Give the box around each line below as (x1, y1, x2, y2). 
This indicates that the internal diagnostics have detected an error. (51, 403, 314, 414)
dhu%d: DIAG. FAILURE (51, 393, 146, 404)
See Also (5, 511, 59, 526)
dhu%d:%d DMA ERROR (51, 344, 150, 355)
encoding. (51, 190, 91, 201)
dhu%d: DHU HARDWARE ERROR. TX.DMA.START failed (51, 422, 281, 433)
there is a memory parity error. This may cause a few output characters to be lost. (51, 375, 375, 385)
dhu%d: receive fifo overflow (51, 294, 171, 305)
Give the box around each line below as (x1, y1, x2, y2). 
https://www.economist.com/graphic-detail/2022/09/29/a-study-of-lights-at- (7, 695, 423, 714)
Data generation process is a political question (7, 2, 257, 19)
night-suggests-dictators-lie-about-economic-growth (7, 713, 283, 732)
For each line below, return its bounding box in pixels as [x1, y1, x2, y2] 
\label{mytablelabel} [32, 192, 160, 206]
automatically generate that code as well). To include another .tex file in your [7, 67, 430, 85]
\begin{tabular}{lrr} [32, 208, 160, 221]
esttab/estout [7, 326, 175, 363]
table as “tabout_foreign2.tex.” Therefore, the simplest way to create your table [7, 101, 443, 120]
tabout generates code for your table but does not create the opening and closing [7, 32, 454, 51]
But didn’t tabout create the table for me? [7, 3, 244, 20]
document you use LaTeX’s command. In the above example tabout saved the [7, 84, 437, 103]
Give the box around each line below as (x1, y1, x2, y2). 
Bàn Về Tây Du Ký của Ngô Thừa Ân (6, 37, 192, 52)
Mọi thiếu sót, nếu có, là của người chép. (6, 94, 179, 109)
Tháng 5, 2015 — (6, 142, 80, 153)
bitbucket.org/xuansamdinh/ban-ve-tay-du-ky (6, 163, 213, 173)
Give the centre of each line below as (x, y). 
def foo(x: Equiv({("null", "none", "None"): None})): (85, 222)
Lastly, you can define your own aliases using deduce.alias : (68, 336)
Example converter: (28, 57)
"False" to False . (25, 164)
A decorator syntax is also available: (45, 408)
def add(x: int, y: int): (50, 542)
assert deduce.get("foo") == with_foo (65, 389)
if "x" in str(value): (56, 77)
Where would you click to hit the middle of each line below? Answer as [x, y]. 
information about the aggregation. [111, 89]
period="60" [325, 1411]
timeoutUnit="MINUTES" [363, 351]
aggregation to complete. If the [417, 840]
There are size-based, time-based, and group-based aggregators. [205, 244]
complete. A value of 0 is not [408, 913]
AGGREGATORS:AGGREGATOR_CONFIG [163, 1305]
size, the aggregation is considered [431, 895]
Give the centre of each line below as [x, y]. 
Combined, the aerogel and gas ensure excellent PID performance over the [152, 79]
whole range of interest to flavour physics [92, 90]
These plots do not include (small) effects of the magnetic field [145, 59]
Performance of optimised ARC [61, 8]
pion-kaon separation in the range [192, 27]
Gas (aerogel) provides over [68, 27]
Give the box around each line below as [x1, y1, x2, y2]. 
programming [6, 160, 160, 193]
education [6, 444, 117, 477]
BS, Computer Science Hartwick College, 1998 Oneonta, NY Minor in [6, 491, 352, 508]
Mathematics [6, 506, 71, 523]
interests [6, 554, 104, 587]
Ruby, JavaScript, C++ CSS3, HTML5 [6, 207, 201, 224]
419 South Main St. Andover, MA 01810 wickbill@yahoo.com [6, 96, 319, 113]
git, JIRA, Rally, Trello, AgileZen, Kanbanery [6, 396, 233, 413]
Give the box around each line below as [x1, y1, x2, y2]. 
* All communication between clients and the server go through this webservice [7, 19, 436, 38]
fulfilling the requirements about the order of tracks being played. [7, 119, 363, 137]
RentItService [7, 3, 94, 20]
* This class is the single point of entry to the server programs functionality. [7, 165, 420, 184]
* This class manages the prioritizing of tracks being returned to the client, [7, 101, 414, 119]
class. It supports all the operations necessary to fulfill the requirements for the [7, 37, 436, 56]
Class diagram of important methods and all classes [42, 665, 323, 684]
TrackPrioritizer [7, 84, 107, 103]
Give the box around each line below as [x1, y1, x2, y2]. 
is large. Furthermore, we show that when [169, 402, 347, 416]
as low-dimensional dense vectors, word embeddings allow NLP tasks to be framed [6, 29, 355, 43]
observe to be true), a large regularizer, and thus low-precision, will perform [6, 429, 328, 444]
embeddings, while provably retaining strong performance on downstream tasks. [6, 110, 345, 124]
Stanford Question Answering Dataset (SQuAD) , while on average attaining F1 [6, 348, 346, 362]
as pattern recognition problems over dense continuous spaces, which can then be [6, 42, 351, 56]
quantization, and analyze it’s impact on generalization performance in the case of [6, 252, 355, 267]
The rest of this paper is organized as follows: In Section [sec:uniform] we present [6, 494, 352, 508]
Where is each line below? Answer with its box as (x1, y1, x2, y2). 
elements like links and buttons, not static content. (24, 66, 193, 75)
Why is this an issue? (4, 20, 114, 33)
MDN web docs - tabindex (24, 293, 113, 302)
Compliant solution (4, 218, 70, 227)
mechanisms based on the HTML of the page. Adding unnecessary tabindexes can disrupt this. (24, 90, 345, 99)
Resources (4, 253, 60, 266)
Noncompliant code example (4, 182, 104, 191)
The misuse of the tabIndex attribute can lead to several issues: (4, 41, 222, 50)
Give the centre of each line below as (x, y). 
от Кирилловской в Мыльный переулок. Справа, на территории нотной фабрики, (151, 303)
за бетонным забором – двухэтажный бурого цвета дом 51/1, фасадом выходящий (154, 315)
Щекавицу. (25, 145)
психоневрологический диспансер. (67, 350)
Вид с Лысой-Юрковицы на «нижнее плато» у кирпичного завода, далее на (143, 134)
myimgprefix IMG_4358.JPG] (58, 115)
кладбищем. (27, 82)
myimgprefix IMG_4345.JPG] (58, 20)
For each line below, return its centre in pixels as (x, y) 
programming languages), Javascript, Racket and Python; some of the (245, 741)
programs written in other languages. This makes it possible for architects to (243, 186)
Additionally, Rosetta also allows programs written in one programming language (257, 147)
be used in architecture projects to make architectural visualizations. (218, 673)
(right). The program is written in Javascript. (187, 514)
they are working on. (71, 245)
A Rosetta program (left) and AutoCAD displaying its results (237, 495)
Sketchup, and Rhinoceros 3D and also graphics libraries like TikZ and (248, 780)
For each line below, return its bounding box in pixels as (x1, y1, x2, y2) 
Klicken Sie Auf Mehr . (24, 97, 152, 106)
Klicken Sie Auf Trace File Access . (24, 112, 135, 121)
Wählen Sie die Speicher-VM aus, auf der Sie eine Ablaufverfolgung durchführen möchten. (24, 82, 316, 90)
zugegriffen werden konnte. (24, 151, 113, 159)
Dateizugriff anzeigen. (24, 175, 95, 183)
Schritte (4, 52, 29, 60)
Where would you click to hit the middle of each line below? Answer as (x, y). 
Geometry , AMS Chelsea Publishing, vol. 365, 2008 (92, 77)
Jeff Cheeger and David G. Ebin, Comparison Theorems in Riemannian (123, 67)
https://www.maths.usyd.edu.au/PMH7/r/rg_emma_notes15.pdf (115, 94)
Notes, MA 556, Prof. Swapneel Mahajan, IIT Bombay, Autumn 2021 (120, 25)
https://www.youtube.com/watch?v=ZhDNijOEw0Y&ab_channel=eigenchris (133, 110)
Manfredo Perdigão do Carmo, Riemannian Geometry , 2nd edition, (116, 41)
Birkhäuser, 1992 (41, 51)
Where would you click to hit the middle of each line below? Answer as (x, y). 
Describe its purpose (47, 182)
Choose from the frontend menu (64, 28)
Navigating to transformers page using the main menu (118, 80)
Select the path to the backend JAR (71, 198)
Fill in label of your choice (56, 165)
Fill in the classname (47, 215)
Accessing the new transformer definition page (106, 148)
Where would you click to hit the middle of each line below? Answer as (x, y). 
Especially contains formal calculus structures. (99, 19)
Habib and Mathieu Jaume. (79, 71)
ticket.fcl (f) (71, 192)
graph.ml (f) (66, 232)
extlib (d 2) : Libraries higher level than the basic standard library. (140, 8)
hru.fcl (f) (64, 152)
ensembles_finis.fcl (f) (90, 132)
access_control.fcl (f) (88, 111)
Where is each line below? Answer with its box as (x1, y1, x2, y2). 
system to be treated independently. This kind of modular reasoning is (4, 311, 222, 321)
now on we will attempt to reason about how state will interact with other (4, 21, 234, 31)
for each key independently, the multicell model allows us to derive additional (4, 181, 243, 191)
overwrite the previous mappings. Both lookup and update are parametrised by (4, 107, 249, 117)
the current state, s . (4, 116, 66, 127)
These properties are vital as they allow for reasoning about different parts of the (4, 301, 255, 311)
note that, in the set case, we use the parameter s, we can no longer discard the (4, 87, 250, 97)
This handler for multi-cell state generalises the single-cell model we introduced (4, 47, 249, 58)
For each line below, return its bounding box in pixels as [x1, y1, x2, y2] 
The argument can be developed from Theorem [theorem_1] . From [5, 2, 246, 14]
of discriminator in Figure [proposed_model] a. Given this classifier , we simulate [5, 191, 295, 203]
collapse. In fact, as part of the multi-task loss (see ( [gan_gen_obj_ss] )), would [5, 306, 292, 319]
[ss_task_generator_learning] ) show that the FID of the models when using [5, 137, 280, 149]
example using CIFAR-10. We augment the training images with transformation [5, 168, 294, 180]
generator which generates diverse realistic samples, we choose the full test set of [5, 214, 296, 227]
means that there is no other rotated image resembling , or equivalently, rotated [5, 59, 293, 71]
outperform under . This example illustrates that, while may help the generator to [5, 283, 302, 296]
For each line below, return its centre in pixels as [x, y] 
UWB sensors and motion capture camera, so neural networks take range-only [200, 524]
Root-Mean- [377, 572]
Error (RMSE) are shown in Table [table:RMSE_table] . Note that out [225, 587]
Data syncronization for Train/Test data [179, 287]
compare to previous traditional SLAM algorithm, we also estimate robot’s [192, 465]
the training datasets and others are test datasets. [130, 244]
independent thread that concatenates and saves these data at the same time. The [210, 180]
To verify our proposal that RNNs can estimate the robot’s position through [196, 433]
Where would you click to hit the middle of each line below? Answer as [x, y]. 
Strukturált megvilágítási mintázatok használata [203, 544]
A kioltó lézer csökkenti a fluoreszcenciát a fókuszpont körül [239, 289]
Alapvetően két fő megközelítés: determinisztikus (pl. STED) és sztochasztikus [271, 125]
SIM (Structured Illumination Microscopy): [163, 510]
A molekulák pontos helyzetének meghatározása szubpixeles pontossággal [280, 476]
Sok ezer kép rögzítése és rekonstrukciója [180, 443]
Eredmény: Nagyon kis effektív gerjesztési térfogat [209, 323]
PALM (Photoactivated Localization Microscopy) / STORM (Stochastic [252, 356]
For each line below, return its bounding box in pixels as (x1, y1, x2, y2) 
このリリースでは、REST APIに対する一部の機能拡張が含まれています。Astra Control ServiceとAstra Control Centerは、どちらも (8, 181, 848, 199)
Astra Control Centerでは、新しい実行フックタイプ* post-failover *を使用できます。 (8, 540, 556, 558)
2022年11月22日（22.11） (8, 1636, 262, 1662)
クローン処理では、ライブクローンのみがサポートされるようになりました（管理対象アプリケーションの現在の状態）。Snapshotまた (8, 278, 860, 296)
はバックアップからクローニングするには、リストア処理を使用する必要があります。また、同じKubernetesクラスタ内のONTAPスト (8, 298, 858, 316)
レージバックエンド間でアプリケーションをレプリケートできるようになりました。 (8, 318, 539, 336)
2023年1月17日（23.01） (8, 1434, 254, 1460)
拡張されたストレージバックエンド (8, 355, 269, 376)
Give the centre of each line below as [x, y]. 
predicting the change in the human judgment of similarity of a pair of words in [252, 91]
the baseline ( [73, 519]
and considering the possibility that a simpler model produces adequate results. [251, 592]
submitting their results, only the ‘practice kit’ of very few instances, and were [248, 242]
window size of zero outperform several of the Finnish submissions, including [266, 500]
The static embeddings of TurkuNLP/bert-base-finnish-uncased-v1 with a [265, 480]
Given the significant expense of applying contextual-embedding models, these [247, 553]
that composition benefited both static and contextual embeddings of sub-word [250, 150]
########
Taking the records as a whole, report how many of their lines include the word "several". Nothing but the number is wanted.

YOUR SOLUTION
2